Lost & Found - Jacqueline Sheehan [17]
“Jesus,” said Rocky.
“Exactly. Now, doesn’t that make your number system seem a little plain? I’m sorry; I don’t mean to say that your world is plain. It’s just that I’m a synesthete out of the closet. There’s nothing as annoying as the newly converted.”
Chapter 5
Tess did not regret for one minute the uniqueness of synesthesia, only that it took her so long to know its name and that she was not alone, that there were others. There were a few kindred spirits out in the world who were touched by the cross-firing of senses, touched by the same tweak in genetics as Tess, and finding them had changed her life. As a child, she was driven to silence when she discovered that none of the other children saw numbers as colors. She would say, “The answer is number four, right next to the red three.” The second-grade teacher tilted her head as if to hear her better and squinted her eyes trying to see her better. “No, Tess. We’re only doing the numbers now, not the colors.” In one horrible moment, built up from a few months of clues, Tess understood that her teacher and her classmates lived in a monochrome world where numbers were only black lines, sad lonely things. Piano notes did not brush against their cheeks and smell like cinnamon, and most odd of all, when they fell and scraped their knees, they did not shout, “It’s too orange, now red!” They cried of course, as she did, but they could not see the pulse of the pain in great orange splats with a deep red core.
Tess was a freak and she knew it, hid it from everyone except her mother who said, “You can say it to me, but don’t let anyone else hear you.
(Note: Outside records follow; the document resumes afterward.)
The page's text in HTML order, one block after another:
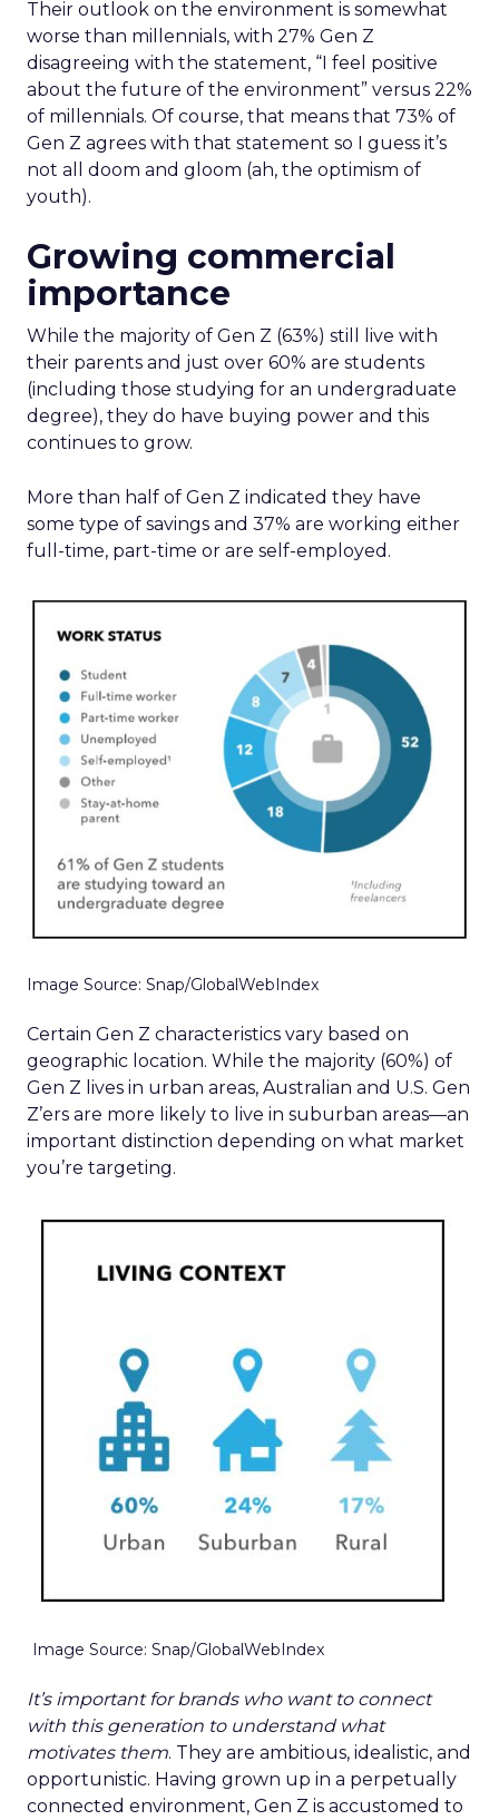
Their outlook on the environment is somewhat
worse than millennials, with 27% Gen Z
disagreeing with the statement, “I feel positive
about the future of the environment” versus 22%
of millennials. Of course, that means that 73% of
Gen Z agrees with that statement so I guess it’s
not all doom and gloom (ah, the optimism of
youth).
Growing commercial
importance
While the majority of Gen Z (63%) still live with
their parents and just over 60% are students
(including those studying for an undergraduate
degree), they do have buying power and this
continues to grow.
More than half of Gen Z indicated they have
some type of savings and 37% are working either
full-time, part-time or are self-employed.
Image Source: Snap/GlobalWebIndex
Certain Gen Z characteristics vary based on
geographic location. While the majority (60%) of
Gen Z lives in urban areas, Australian and U.S. Gen
Z’ers are more likely to live in suburban areas—an
important distinction depending on what market
you’re targeting.
Image Source: Snap/GlobalWebIndex
It’s important for brands who want to connect
with this generation to understand what
motivates them. They are ambitious, idealistic, and
opportunistic. Having grown up in a perpetually
connected environment, Gen Z is accustomed to
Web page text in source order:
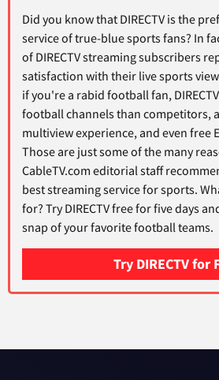
Did you know that DIRECTV is the
service of true-blue sports fans? In
of DIRECTV streaming subscribers
satisfaction with their live sports
if you're a rabid football fan,
football channels than competitors,
multiview experience, and even free
Those are just some of the many
CableTV.com editorial staff
best streaming service for sports.
for? Try DIRECTV free for five days
snap of your favorite football teams.
Try DIRECTV for
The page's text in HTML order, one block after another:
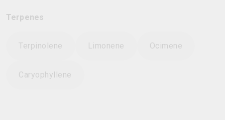
Terpenes
Terpinolene Limonene Ocimene
Caryophyllene
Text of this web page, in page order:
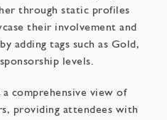
through static profiles
their involvement and
adding tags such as Gold,
levels.
comprehensive view of
providing attendees with
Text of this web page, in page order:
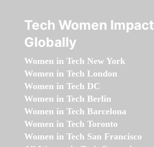
Tech Women Impact
Globally
Women in Tech New York
Women in Tech London
Women in Tech DC
Women in Tech Berlin
Women in Tech Barcelona
Women in Tech Toronto
Women in Tech San Francisco
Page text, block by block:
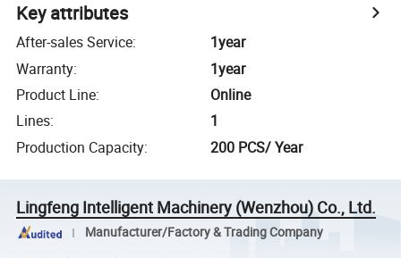
Key attributes
After-sales Service:
1year
Warranty:
1year
Product Line:
Online
Lines:
1
Production Capacity: 200 PCS/ Year
Lingfeng Intelligent Machinery (Wenzhou) Co., Ltd.
Manufacturer/Factory & Trading Company
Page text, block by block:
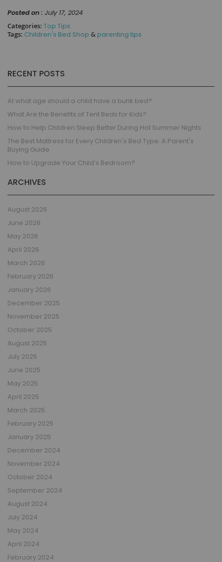
Posted on : July 17, 2024
Categories: Top Tips
Tags: Children's Bed Shop & parenting tips
RECENT POSTS
At what age should a child have a bunk bed?
What Are the Benefits of Tent Beds for Kids?
How to Help Children Sleep Better During Hot Summer Nights
The Best Mattress for Every Children's Bed Type: A Parent's
Buying Guide
How to Upgrade Your Child’s Bedroom?
ARCHIVES
August 2026
June 2026
May 2026
April 2026
March 2026
February 2026
January 2026
December 2025
November 2025
October 2025
August 2025
July 2025
June 2025
May 2025
April 2025
March 2025
February 2025
January 2025
December 2024
November 2024
October 2024
September 2024
August 2024
July 2024
May 2024
April 2024
February 2024
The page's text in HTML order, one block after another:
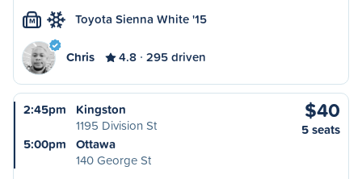
M Toyota Sienna White '15
Chris 4.8 295 driven
2:45pm
Kingston
1195 Division St
5:00pm
Ottawa
140 George St
$40
5 seats
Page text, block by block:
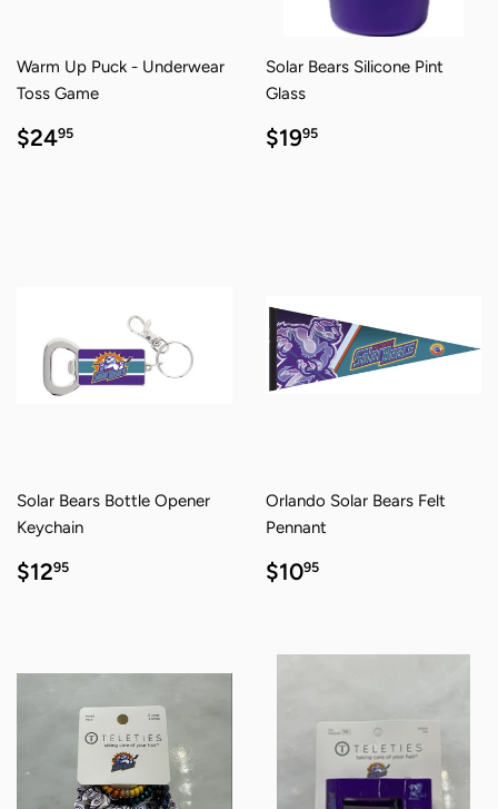
Warm Up Puck - Underwear
Toss Game
REGULAR
PRICE
$2495
Solar Bears Silicone Pint
Glass
REGULAR
PRICE
$1995
Solar Bears Bottle Opener
Keychain
REGULAR
PRICE
$1295
Orlando Solar Bears Felt
Pennant
REGULAR
PRICE
$1095
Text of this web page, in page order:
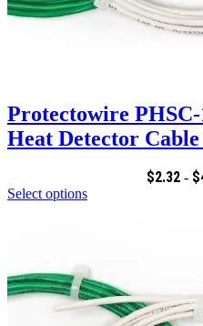
Protectowire
Heat Detector Cable
$2.32 - $
Select options
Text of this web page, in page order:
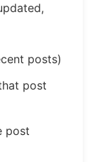
posts)
post
post
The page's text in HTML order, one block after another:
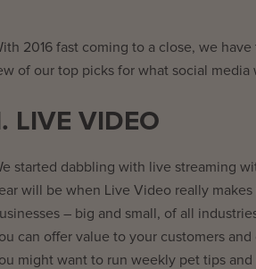
2016 fast coming to a close, we
of our top picks for what social media
LIVE VIDEO
started dabbling with live streaming
will be when Live Video really
– big and small, of all
can offer value to your customers
might want to run weekly pet tips
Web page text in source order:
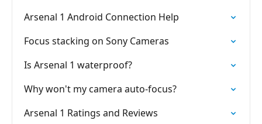
Arsenal 1 Android Connection Help
Focus stacking on Sony Cameras
Is Arsenal 1 waterproof?
Why won't my camera auto-focus?
Arsenal 1 Ratings and Reviews
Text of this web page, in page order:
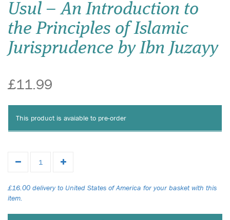
Usul – An Introduction to
the Principles of Islamic
Jurisprudence by Ibn Juzayy
£11.99
This product is avaiable to pre-order
£16.00 delivery to United States of America for your basket with this
item.
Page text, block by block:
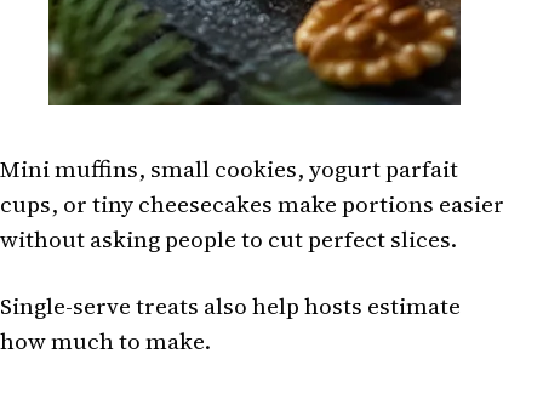
Mini muffins, small cookies, yogurt parfait
cups, or tiny cheesecakes make portions easier
without asking people to cut perfect slices.
Single-serve treats also help hosts estimate
how much to make.
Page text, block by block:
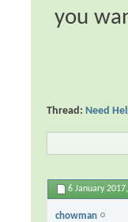
you
Thread:Need
6 January 2017,
chowman
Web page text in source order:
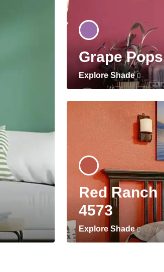
Grape
Explore Shade
Red Ranch
4573
Explore Shade
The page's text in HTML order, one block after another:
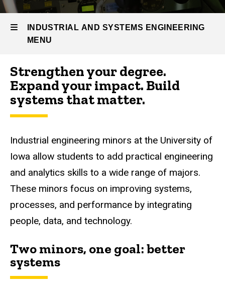
Prospective
Students
IE
Minors
INDUSTRIAL AND SYSTEMS ENGINEERING
MENU
Industrial
and
Systems
Engineering
Strengthen your degree.
Expand your impact. Build
systems that matter.
Industrial engineering minors at the University of
Iowa allow students to add practical engineering
and analytics skills to a wide range of majors.
These minors focus on improving systems,
processes, and performance by integrating
people, data, and technology.
Two minors, one goal: better
systems
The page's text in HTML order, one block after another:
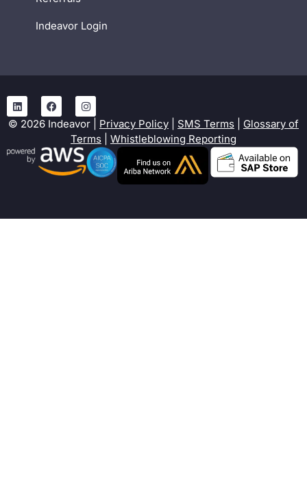
Indeavor Login
© 2026 Indeavor | Privacy Policy SMS Terms
Glossary of
Terms
Whistleblowing Reporting

They’ll say you’re crazy.” Tess did not know until much later that synesthesia is an inherited trait, and that her mother probably struggled with and then hid her own multisensory world. But her mother’s appendix burst when Tess was eight and things got bungled up at the hospital and before Tess knew it, she was staring straight at the colorless body of her mother laid out in the coffin. She had never seen her mother without color before. She had always loved the apricot glow of her mother’s laugh and her warm, smooth touch. A body without color was the most terrifying sight of her life and she had nightmares for years of a monochrome body. Synesthesia didn’t stop for Tess when she buried her mother, but she didn’t speak of it again for over fifty years.
When she graduated from high school, the war in Europe and Japan had ended, and she begged her father to send her to college. Tess had a huge capacity for memorizing anything and she graduated at the top of her small Nebraska high school. When teachers marveled at her academic abilities, she failed to mention to them that she had a different way of remembering facts and ideas. When numbers and letters each have their own color, shape, and size, subjects like history and math fit into neat packets that Tess could pull out at will; she had constant access to a color-coded file system in her brain. Math was particularly easy for her. She was most fond of the number five, which was a metallic shade of turquoise and had a commanding sound.
Her father sent her to a teacher’s college, where, in the midst of taking as many math classes as seemed logical for an aspiring teacher, she moved on to biology. When she took a class in anatomy, she was in heaven, at last picturing the heart, the blood vessels, the hard-working liver, all the interiors of the body opened up to her in a splendor that she had not known existed. Other students agonized over the nervous system, forcing their monochrome brains to memorize an unseen world. For Tess, optics nerves were bright yellow and looked exactly like clothesline rope. The nerves that ran down the arms and spread out across the hands were sky blue and smelled like lilacs. Who could not remember them or what they did? Her anatomy professor said, “If you were a young man, I’d say you had all the makings of a fine doctor. But you’ll be married before graduation.”